Рассерженная Татьяна стояла, подперев округлые бока руками, обиженно поджимая губы, раздувая широкие ноздри, испепеляя взглядом несчастную кружку кофе и спрятавшегося за ней Платона Исааковича. В унисон хозяйкиным возмущениям рядом сердито тявкала Плюша, их любимая собака, длинноухий американский кокер-спаниель. Она ворчала на хозяина не менее серьезно, чем хозяйка.

– Танюша, ну я немного, а немного даже полезно. Это я как врач говорю.

Платон Исаакович развел руками, виновато поглядывая то на жену, то на собаку.

– А я тебе как врач говорю: не смей!

Татьяна, как и Платон Исаакович, тоже давала клятву Гиппократа, но ушла из медицины ради детей и мужа. Что интересно, отец Платона Исааковича был когда-то знаменитым на всю Москву ортодонтом, ваявшим красивые улыбки первым лицам государства и звездам эстрады СССР. Дети Платона и Тани тоже пошли по медицинской части: сын – в психотерапевты, дочь – в кардиологи. Так что медицина была делом семейным, родовым.

– Тебе вот. – Отнимая у мужа чашку, Татьяна вручила ему взамен маленький бумажный конверт из крафтовой бумаги. – Принес курьер, ничего толком не объяснил.

Платон Исаакович, с сожалением поглядывая на недопитый кофе, надорвал бумагу. Оттуда выпала золотая подвеска на черном кожаном шнурке. Подвеска небольшая, но увесистая, кубик со сглаженными углами, а на нем рисунок, похожий на клюшку или бумеранг.

– Что это? – Таня склонилась над странным украшением. – Буква L?

Платон Исаакович перевернул подвеску и покачал головой.

– Нет, это буква «реш» еврейского алфавита.

Он еще раз встряхнул пакет, и оттуда выпала прямоугольная карточка, где белым по черному было написано: «Добро пожаловать, Платон Исаакович, в круг двадцати двух. Скоро увидимся».

Глава 3

Свидетель

Дело № *** о пропаже Лады Миртовой состояло пока из одного лишь тонкого листа – заявления от Вероники Владимировны Сколковой, которая должна была с минуты на минуту явиться на… нет, не на допрос, на беседу со следователем. Из заявления было известно, что Вероника Владимировна Ладе не родственница, а соседка по площадке. Что Лада пропала, вероятно, дня два-три назад. Во что она была одета, соседка не знает. Но точно уверена, что Лада именно пропала, а не уехала, и что с ней случилось что-то нехорошее.

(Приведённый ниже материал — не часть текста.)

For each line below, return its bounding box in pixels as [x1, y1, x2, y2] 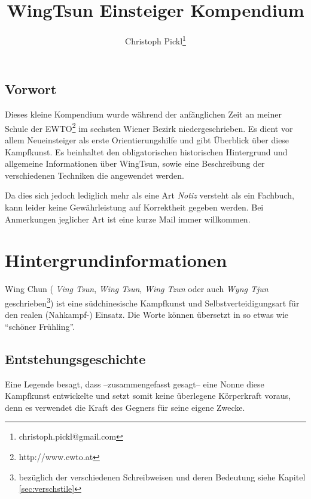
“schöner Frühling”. [5, 320, 75, 332]
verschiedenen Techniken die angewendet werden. [5, 169, 184, 181]
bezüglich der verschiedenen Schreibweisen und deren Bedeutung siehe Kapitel [19, 470, 306, 483]
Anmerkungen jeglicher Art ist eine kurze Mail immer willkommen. [5, 212, 251, 225]
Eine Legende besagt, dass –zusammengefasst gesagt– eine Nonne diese [5, 377, 264, 390]
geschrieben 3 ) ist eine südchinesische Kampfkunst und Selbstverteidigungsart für [5, 294, 300, 309]
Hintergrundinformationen [5, 248, 227, 272]
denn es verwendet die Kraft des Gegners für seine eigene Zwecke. [5, 401, 245, 413]
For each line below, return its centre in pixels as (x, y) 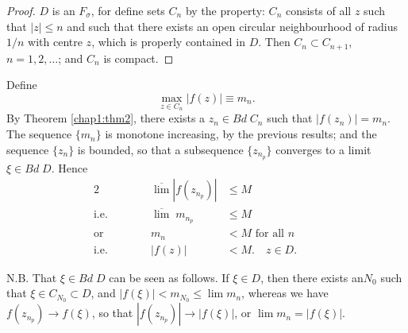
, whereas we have (285, 293)
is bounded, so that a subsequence (160, 149)
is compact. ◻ (139, 58)
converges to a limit (323, 149)
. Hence (69, 167)
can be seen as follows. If (169, 277)
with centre (55, 42)
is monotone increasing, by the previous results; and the (241, 134)
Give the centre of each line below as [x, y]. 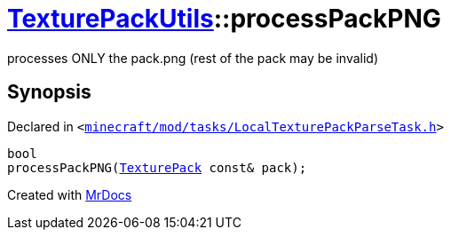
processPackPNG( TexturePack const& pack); [157, 167]
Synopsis [49, 92]
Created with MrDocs [70, 194]
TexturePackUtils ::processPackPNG [224, 19]
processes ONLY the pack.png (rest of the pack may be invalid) [193, 58]
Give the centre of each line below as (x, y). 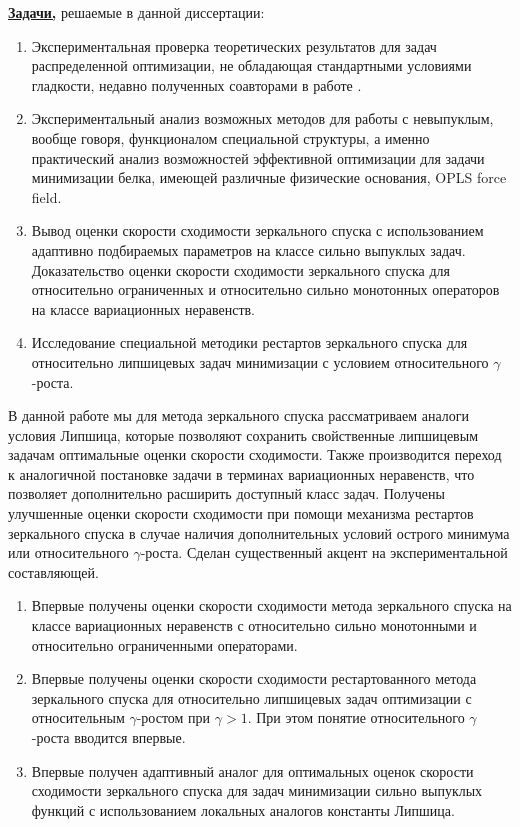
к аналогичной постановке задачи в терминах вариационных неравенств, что (241, 473)
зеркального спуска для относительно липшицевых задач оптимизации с (251, 697)
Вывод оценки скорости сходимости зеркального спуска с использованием (257, 230)
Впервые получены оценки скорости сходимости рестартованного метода (254, 678)
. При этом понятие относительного (356, 717)
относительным (78, 717)
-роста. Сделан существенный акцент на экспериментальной (324, 552)
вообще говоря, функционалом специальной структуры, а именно (230, 137)
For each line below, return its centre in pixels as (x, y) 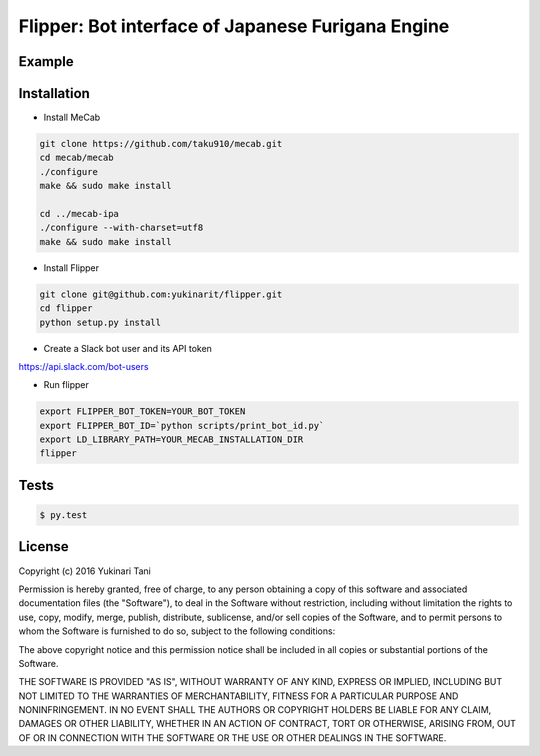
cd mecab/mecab (76, 158)
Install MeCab (72, 117)
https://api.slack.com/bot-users (83, 366)
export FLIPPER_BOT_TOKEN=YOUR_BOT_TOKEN (142, 411)
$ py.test (63, 515)
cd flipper (66, 308)
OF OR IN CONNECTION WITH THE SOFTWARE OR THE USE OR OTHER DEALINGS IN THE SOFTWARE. (232, 737)
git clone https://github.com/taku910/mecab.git (161, 144)
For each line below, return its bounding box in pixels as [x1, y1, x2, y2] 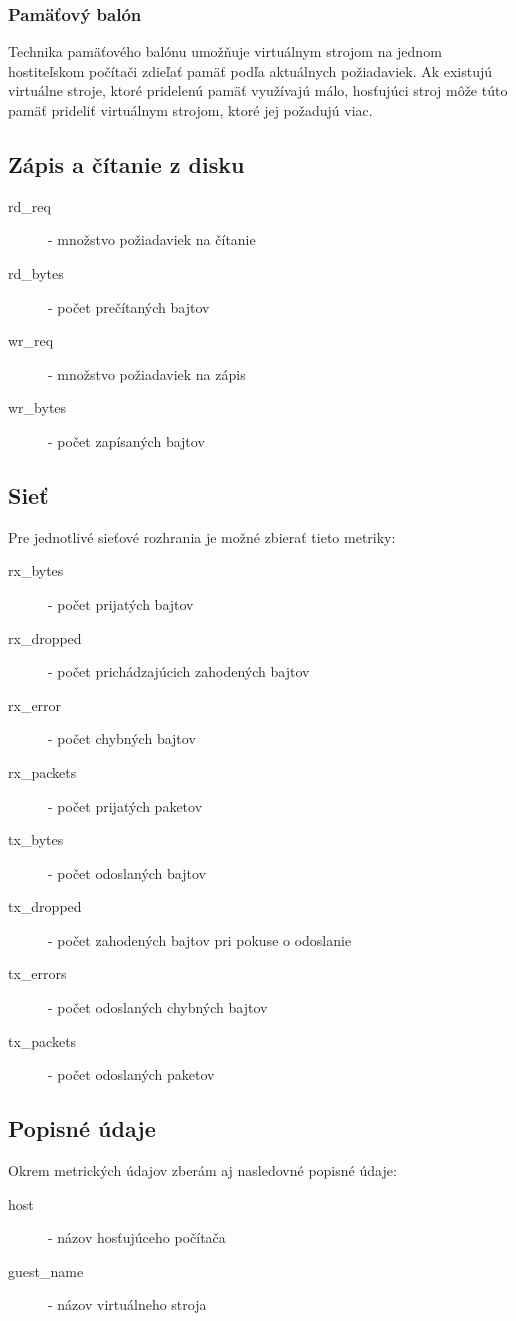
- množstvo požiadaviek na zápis [48, 363, 246, 384]
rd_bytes [8, 262, 64, 283]
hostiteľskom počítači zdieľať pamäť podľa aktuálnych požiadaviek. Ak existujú [8, 60, 493, 81]
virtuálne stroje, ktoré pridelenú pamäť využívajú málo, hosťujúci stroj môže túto [8, 80, 508, 101]
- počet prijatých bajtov [48, 593, 194, 614]
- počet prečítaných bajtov [48, 296, 210, 317]
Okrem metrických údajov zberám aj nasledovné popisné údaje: [8, 1160, 397, 1181]
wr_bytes [8, 397, 67, 418]
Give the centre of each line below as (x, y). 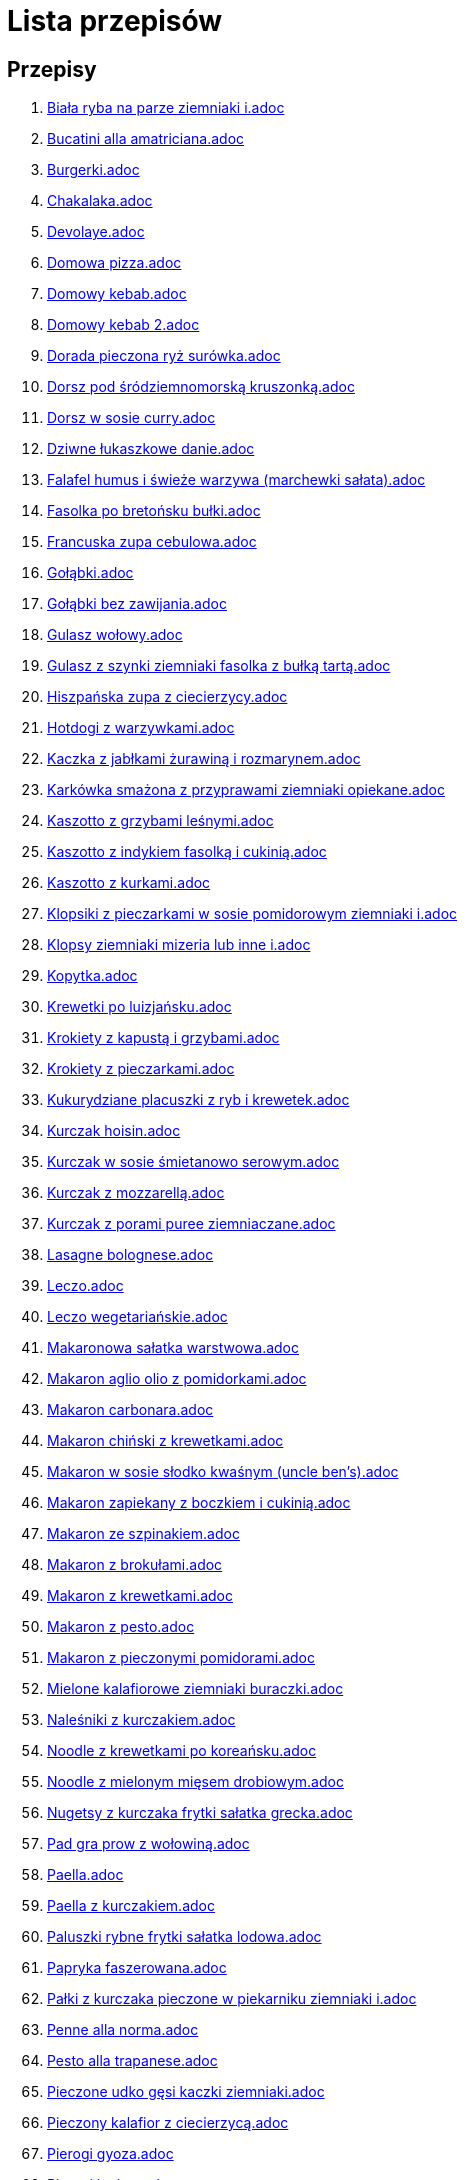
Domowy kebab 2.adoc (123, 325)
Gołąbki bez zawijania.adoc (137, 604)
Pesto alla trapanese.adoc (132, 2061)
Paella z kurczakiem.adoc (131, 1906)
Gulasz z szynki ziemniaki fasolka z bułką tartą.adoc (219, 666)
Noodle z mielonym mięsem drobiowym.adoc (195, 1782)
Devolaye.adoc (96, 232)
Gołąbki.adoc (90, 573)
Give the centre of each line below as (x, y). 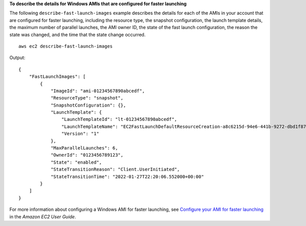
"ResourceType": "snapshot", (87, 98)
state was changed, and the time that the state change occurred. (78, 34)
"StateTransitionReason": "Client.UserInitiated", (115, 169)
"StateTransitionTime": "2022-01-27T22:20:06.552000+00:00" (127, 177)
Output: (17, 58)
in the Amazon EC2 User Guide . (43, 216)
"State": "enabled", (76, 162)
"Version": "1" (80, 134)

Алексей выклянчил это дело себе на особый режим, хотя Старшая и отмахнулась, что, дескать, пустышка: сама куда-нибудь та Лада уехала, а соседка панику развела. Однако Алексею почему-то было важно Ладу найти, пусть хоть и сама уехала. И, в общем-то, не секрет почему. Он от себя того не скрывал. Ладе Миртовой двадцать лет, столько же, сколько сейчас Алешиной младшей сестренке Аленке. Когда родители погибли, Алене было пятнадцать, ему девятнадцать. Ох, и намучился он с ней! Сам ведь еще, по сути, не успел с детством расстаться, а пришлось стать мужиком, воспитателем, отцом. Тяжко ему эта роль давалась. Аленка смерть родителей своеобразно переживала – учебу забросила, войну всему миру объявила, связалась с отбросами маргинальными. Откуда он ее только ни вытаскивал. И сколько сам таких вот заявлений о пропаже человека писал – не счесть.

Потому-то исчезновение молодой девушки больно резануло воспоминанием, захотелось помочь, пусть даже ищут ее не родственники, а соседка Вероника Владимировна. Алеша уже сделал запрос в морги и больницы с описанием из заявления, благо приметы яркие: рыжая, полнотелая, вся в веснушках, волосы до бедра. Но таких за последние трое суток не поступало.

– Значит, ищем дальше, – пробубнил Алеша про себя, по привычке потирая мочку уха, где раньше висела серьга.